We have already done the work to scrape certain data from the site but have chosen to be extra careful with taking the declaration of Open Data made to all data sources. My primary worry was with the data scraped from the ACS journals. With this caution in mind I sent a letter to the copyright department at ACS as outlined here. In fact I made a couple of phone calls, sent the email about 2 more times and finally managed to talk to a nice gentleman from the ACS copyright department and brought my concerns to light. Since then we have exchanged multiple emails, spoken again on the phone and I have been told that a meeting of minds from both Washington and Ohio was being scheduled to discuss the situation. That’s 2 months after my original email.
Today I received the following email and I am excerpting from it..
“Thank you for your inquiry about the proposed use by ChemSpider of information in the CrystalEye database that has been published within certain ACS journal publications. In light of your query, we are examining the manner in which ACS published material is represented within that database as well as the nature of your proposed use, so that we can respond in an informed manner to your request.
If you will be attending the ACS National Meeting in New Orleans, perhaps we could confer with you at that time to discuss our findings and advise you appropriately?
Communicators Name withheld ”
What I thought was a simple question and done with the intention that ChemSpider was safe turns out not to be so simple. It could take until March 2008 to get an answer! At this stage we will not be publishing any of the CrystalEye data without confirmation from each of the publishers that this is allowed.

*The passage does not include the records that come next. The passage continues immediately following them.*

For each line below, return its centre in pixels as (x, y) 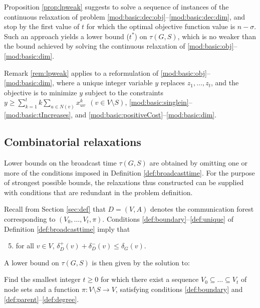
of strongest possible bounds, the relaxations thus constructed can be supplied (124, 182)
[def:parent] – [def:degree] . (42, 299)
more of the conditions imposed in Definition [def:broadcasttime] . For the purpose (129, 172)
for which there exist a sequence (150, 279)
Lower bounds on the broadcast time (60, 163)
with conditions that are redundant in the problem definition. (98, 192)
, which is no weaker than (217, 36)
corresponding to (30, 218)
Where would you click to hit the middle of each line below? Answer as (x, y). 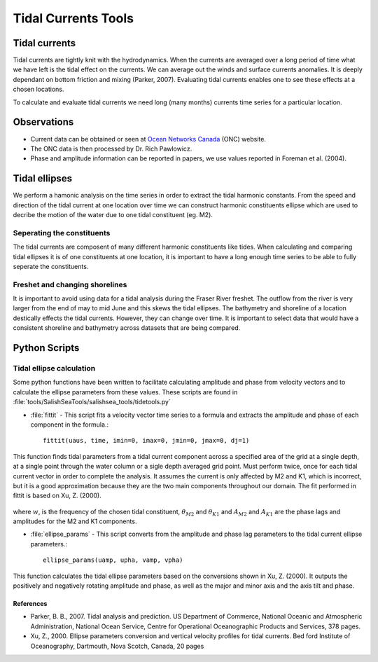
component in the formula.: (69, 425)
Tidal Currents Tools (73, 18)
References (30, 604)
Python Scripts (46, 348)
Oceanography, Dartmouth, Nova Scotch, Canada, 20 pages (117, 646)
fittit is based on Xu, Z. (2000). (57, 496)
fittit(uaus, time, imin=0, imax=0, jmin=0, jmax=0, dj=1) (146, 441)
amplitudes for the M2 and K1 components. (75, 521)
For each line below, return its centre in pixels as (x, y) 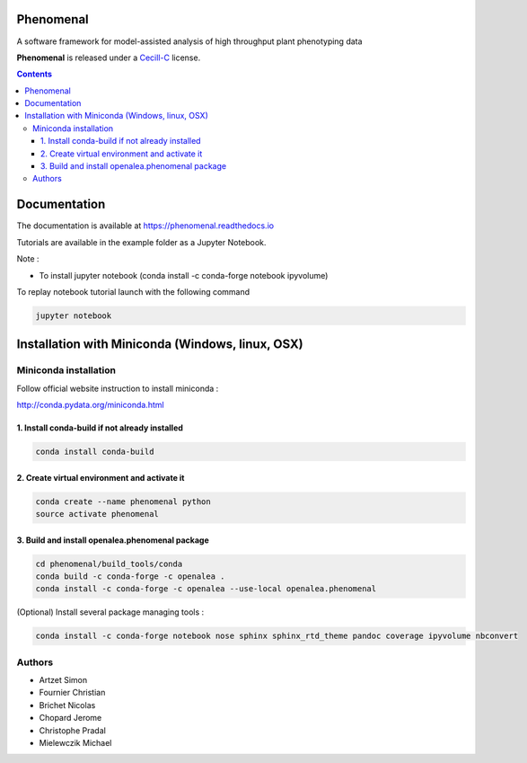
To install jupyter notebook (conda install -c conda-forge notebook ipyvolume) (184, 275)
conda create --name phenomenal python (123, 501)
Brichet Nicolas (67, 705)
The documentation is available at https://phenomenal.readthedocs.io (145, 226)
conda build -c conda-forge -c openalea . (130, 576)
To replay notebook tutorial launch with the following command (133, 291)
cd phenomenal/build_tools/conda (109, 563)
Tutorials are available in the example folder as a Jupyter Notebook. (141, 242)
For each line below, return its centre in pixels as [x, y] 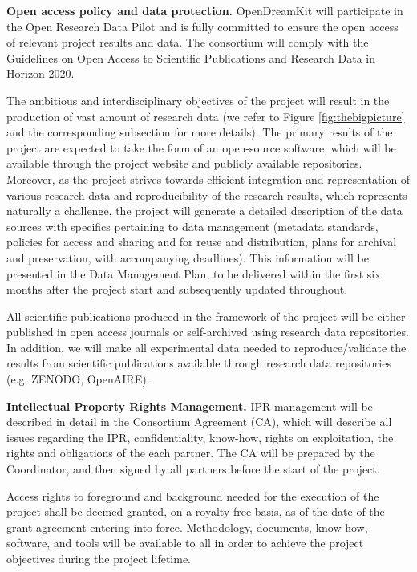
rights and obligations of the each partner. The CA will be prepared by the [191, 453]
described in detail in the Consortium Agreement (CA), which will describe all [199, 422]
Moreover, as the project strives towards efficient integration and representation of [208, 178]
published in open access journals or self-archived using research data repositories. [208, 332]
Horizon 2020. [40, 73]
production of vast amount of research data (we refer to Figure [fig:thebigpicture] [206, 116]
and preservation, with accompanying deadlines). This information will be [188, 257]
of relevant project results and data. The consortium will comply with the [188, 42]
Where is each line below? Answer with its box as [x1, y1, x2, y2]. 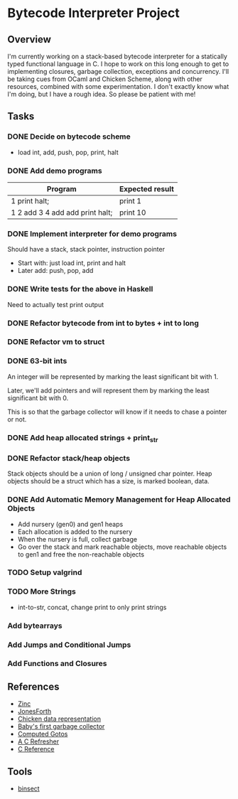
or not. [7, 414, 27, 424]
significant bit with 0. [7, 393, 69, 402]
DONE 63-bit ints [7, 356, 67, 366]
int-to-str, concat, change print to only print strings [17, 603, 167, 611]
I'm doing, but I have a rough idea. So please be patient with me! [7, 90, 196, 98]
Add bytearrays [7, 621, 63, 631]
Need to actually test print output [7, 300, 104, 309]
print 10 [119, 208, 146, 218]
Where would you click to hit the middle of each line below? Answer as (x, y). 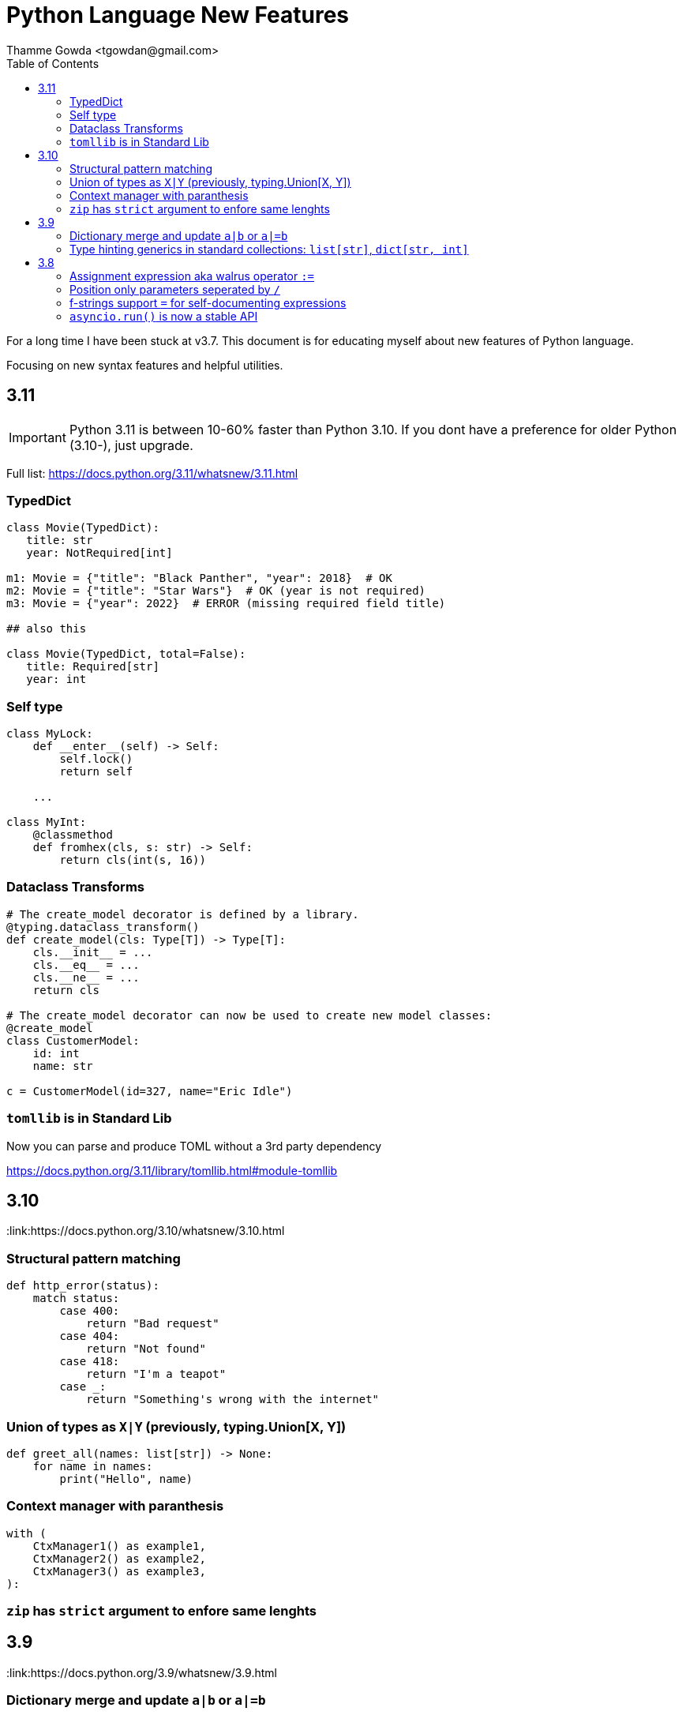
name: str (63, 1066)
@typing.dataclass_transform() (103, 927)
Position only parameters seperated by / (175, 289)
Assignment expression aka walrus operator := (192, 276)
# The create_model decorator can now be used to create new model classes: (249, 1015)
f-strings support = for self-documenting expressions (208, 302)
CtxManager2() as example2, (119, 1558)
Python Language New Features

I asked the question previously “Who gets to declare data open or not?“ and even received the question “Why even offer the option of closed?” The primary reason is that we have turbulent times ahead of us around such issues of “openness” and until these are navigated I am working to keep ChemSpider “safe “. I am willing to participate, support and contribute to the evangelism of openness but am equally concerned with keeping ChemSpider alive for the close to 3000 users per day now accessing the service.
It was an interesting day to receive this email about a potential FIVE MONTH delay to a decision about Open Data especially now that Science Commons have released a Protocol for Implementing Open Access Data just yesterday. …
So, while protocols are exposed to the community by Science Commons the challenge of utilizing them now begins…I will be in communication with members of the Science Commons soon to determine how ChemSpider can it into the model…

PMR: This is, unfortunately, completely typical. Earlier this year I wrote to Tetrahedron (an Elsevier journal) asking if they would consider posting CIFs (crystallographic data):

Request for Open publication of crystallographic data in Elsevier’s Tetrahedron

=========== Open letter to editors of Tetrahedron ==========
Professor L. Ghosez ,
Professor Lin Guo-Qiang ,
Professor T. Lectka ,
Professor S.F. Martin ,
Professor W.B. Motherwell ,
Professor R.J.K. Taylor ,
Professor K. Tomioka
Subj: Request for Open publication of crystallographic data in Tetrahedron
Dear editors,
I have recently been reviewing access to supplemental data in chemistry publications, in particular crystallographic data (”CIFs”). Many publishers (IUCr, RSC, ACS…) expose these on their websites as Open Data (for examples see: The data are acknowledged not to be copyrightable (see where your colleague Jennifer Jones (copied) has confirmed:

Dear Peter Murray-Rust
Thanks for your email. Data is not copyrighted. If you are reusing the entire presentation of the data, then you have to seek permission, otherwise, you can use the data without seeking our permission.
Yours sincerely
Jennifer Jones
Rights Assistant
Global Rights Department
Elsevier Ltd
PO Box 800
Oxford OX5 1GB
Tel: + 44 (1) 865 843830
Fax: +44 (1) 865 853333

Other Elsevier journals such as those publishing thermochemistry (see last blog post) are now actively making the supplemental data Openly available on the journal website. I am therefore asking whether Tetrahedron (and perhaps other Elsevier chemistry journals) might consider publishing their data Openly in this way and would be grateful for your views.
(This is an Open letter ( and I would like to publish your reply so please mark any confidential material as such).
Thank you for considering this

PMR: Five editors – I haven’t had the courtesy of a reply. This is not uncommon – I didn’t get replies on Open topics from Wiley, Springer (first time round) either. Either journals are not in the habit of replying – they consider ordinary scientists too low in the foodchain to merit consideration (most likely) – or they regard anything Open as a pain and want to slow it by inaction (also most likely). They have their set way of doing things – God ordained in 1972 that the world belongs to the publishers and they don’t want to see it change.
Another typical example. I was invited to write an article for Serials Review on Open Data. I asked if I could write my artcile in HTML and embed my own copyright material, noted as such under appropriate licence. The editorial office siad that would come back to me. It’s now past the closing date of the submission. After ca. 6 weeks I got the reply:

Facts and data are not copyrightable but the expression of data is
copyrightable. If you wish to use third-party data in a different
format within your article, including full acknowledgement to the source
of the data, then that would be acceptable. However, if you wish to
retain the expression of the data, then you will need to include
alternate diagrams within the article.

So I can use the data – IF I can get it. If I can only get a graph then I can’t unless I redraw it. Is redrawing a graph a useful activity for science – do I need to answer? The only value is that it adds some random errors to the data (or systematic ones) that would be fun to give as exercises in bad scientific practice for students. “Expression of the data” – i.e. the author’s graphs – are not re-usable.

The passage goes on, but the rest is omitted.